En las telas de mi corazón

En las telas de mi corazón

Ayer alcancé a ver a Jack Veneno, en la calle Furci Pichardo, y de lejos sonreí, porque a Jack Veneno lo tengo prendido a las telas de mi corazón.

Los dos hemos envejecido, pero confieso que le temo al ridículo, y reculo hacia la traición vulgar del presente refugiándome en esa mentira del ayer. Los muy jóvenes no saben el valor simbólico que tuvo entre nosotros ese luchador llamado Jack Veneno. Y yo no puedo concebir otro Jack Veneno que no sea una metáfora de la bondad general del mundo, y sus fanáticos enronquecidos serán siempre para mí el espejismo del universo.

¿Qué había detrás de esa masa furibunda, que gritaba alrededor del ring en el parque Eugenio María de Hostos,  al borde de la desesperación, cuando su héroe mordía el polvo de la derrota, y la idea de una justicia universal parecía tambalearse? ¿Quién movía los hilos de ese designio cuando ¡al fin! el héroe se reponía de la derrota momentánea, y esa legión de fanáticos enardecidos chillaba hasta las lágrimas porque la representación pura de la justicia había triunfado? La dialéctica de ese juego fatal, en el que el héroe está a punto de perderlo todo, entusiasmaba hasta más no poder a sus fanáticos. Allí, en el estruendo del parque Eugenio María de Hostos, se jugaba en ese instante el destino del mundo. Todo pendía de un hilo, y él, sólo él, el “Campeón de la bolita del mundo” (como voceaba el locutor afónico y fuera de sí), tenía que salvarlo.

Ese ring se trascendía a sí mismo porque Jack Veneno encarnaba el aura de un ser privilegiado que hacía predominar el bien sobre el mal. El hijo de “doña Tatica” asumía la representación de todos en el cuadrilátero.  La compensación moral, al ver la justicia triunfar sobre lo aborrecible, hacía del otro Jack Veneno un ser conmovedor. Su origen humilde enviaba  incesantemente una señal de simpatía, que se identificaba con su lucha llena de combates contra grotescos personajes congelados en su maldad.  Jack Veneno era una aspiración, un discurso de deseo del imaginario popular. Su figura dinámica, elástica, saltando entre las cuerdas tras sobreponerse al trance de la derrota, arrancaba suspiros sin cuento de las multitudes. Su cuerpo terso, su barba bien podada, su invocación inmancable a la Virgen de La Altagracia, daban a su figura el valor de un signo de amparo. ¡Oh, Dios, sobre esa robusta hidalguía se edificó un romance con el pueblo!

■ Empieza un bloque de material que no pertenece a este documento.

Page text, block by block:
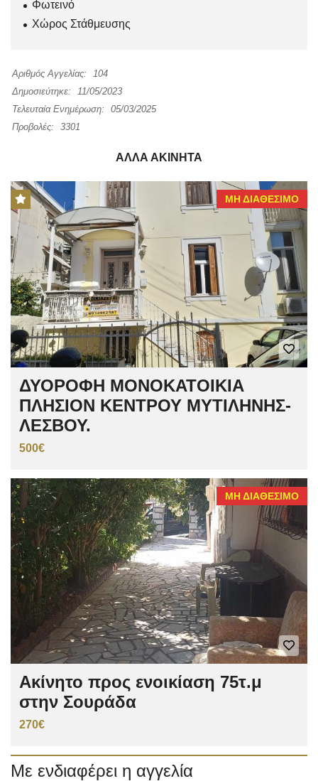
Φωτεινό
Χώρος Στάθμευσης
Αριθμός Αγγελίας:
104
Δημοσιεύτηκε:
11/05/2023
Τελευταία Ενημέρωση:
05/03/2025
Προβολές:
3301
ΆΛΛΑ ΑΚΊΝΗΤΑ
ΜΗ ΔΙΑΘΈΣΙΜΟ
ΔΥΟΡΟΦΗ ΜΟΝΟΚΑΤΟΙΚΙΑ
ΠΛΗΣΙΟΝ ΚΕΝΤΡΟΥ ΜΥΤΙΛΗΝΗΣ-
ΛΕΣΒΟΥ.
500€
ΜΗ ΔΙΑΘΈΣΙΜΟ
Ακίνητο προς ενοικίαση 75τ.μ
στην Σουράδα
270€
Με ενδιαφέρει η αγγελία
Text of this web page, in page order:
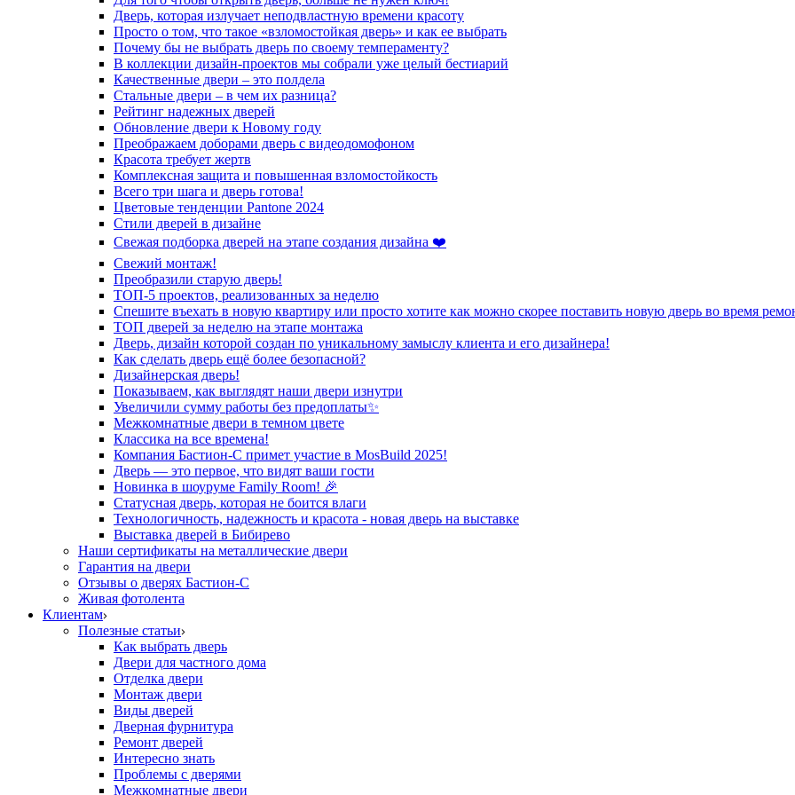
Дверь, которая излучает неподвластную времени красоту
Просто о том, что такое «взломостойкая дверь» и как ее выбрать
Почему бы не выбрать дверь по своему темпераменту?
В коллекции дизайн-проектов мы собрали уже целый бестиарий
Качественные двери – это полдела
Стальные двери – в чем их разница?
Рейтинг надежных дверей
Обновление двери к Новому году
Преображаем доборами дверь с видеодомофоном
Красота требует жертв
Комплексная защита и повышенная взломостойкость
Всего три шага и дверь готова!
Цветовые тенденции Pantone 2024
Стили дверей в дизайне
Свежая подборка дверей на этапе создания дизайна ❤️
Свежий монтаж!
Преобразили старую дверь!
ТОП-5 проектов, реализованных за неделю
Спешите въехать в новую квартиру или просто хотите как можно скорее поставить новую дверь во время
ТОП дверей за неделю на этапе монтажа
Дверь, дизайн которой создан по уникальному замыслу клиента и его дизайнера!
Как сделать дверь ещё более безопасной?
Дизайнерская дверь!
Показываем, как выглядят наши двери изнутри
Увеличили сумму работы без предоплаты✨
Межкомнатные двери в темном цвете
Классика на все времена!
Компания Бастион-С примет участие в MosBuild 2025!
Дверь — это первое, что видят ваши гости
Новинка в шоуруме Family Room! 🎉
Статусная дверь, которая не боится влаги
Технологичность, надежность и красота - новая дверь на выставке
Выставка дверей в Бибирево
Наши сертификаты на металлические двери
Гарантия на двери
Отзывы о дверях Бастион-С
Живая фотолента
Клиентам
Полезные статьи
Как выбрать дверь
Двери для частного дома
Отделка двери
Монтаж двери
Виды дверей
Дверная фурнитура
Ремонт дверей
Интересно знать
Проблемы с дверями
Межкомнатные двери
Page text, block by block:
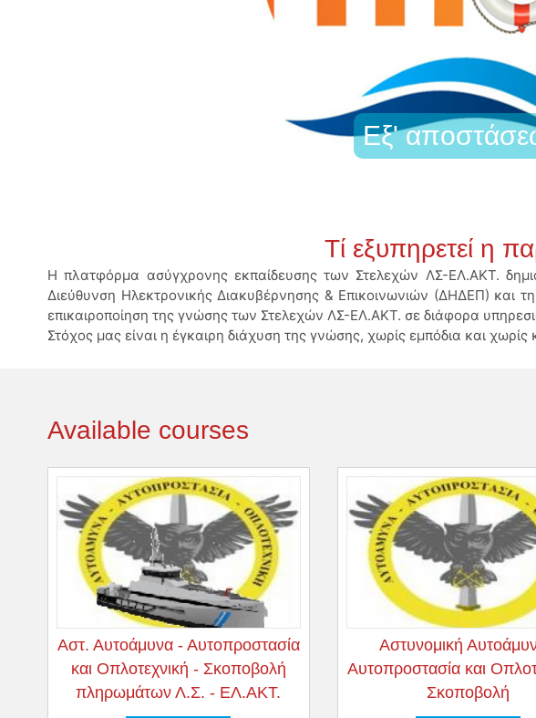
Εξ'
Τί εξυπηρετεί η
Η πλατφόρμα ασύγχρονης εκπαίδευσης των Στελεχών ΛΣ-ΕΛ.ΑΚΤ.
Διεύθυνση Ηλεκτρονικής Διακυβέρνησης & Επικοινωνιών (ΔΗΔΕΠ) και
επικαιροποίηση της γνώσης των Στελεχών ΛΣ-ΕΛ.ΑΚΤ. σε διάφορα
Στόχος μας είναι η έγκαιρη διάχυση της γνώσης, χωρίς εμπόδια και
Available courses
Αστ. Αυτοάμυνα - Αυτοπροστασία
και Οπλοτεχνική - Σκοποβολή
πληρωμάτων Λ.Σ. - ΕΛ.ΑΚΤ.
Αστυνομική
Αυτοπροστασία και
Σκοποβολή
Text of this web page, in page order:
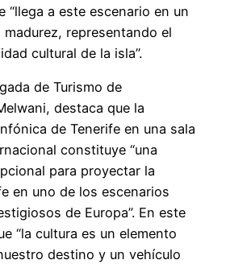
“llega a este escenario en un
representando el
cultural de la isla”.
de Turismo de
destaca que la
de Tenerife en una sala
constituye “una
para proyectar la
en uno de los escenarios
de Europa”. En este
“la cultura es un elemento
destino y un vehículo
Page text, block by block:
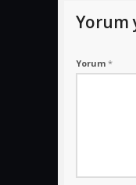
Yorum
Yorum *

Pero ese gordito que alcancé a ver en la calle Furci Pichardo, exhibiendo un verdadero mapa de cicatrices en su frente,  secuela de sus numerosos combates a lo largo de su vida de gladiador, me pareció un farsante.  Y es por eso que sonreí, y recordé mis viejos artículos sobre él, los muchos esfuerzos que hice para demostrar que Jack Veneno era toda una teoría sobre la dominicanidad, y que el espectáculo de la lucha libre era entonces la semiótica angustiosa de la sociedad dominicana, que se balancea siempre entre el “parecer” y el “ser”.  Pocas veces un autor tiene el privilegio de encontrarse a su personaje caminando por las calles y pasar a su lado, tal y como él lo prefiguró.

Ni siquiera Luigi Pirandello  tejió un destino semejante a los “Seis personajes en busca de un autor”, porque Pirandello en su obra de teatro  bregaba con el “ser”.  Yo, en cambio, tenía ante mis ojos esa gorda caricatura del héroe, ya viejo, barrigón, que no puede saltar por los aires como hacía para entusiasmar al auditorio, y sin las destrezas del  “hijo de doña Tatica”.  El “ser” verdadero, venciendo al “parecer” del imaginario popular, algo que deberíamos desear ocurra en la historia objetiva.

Los dos hemos envejecido, pero yo a él lo tengo en las telas de mi corazón.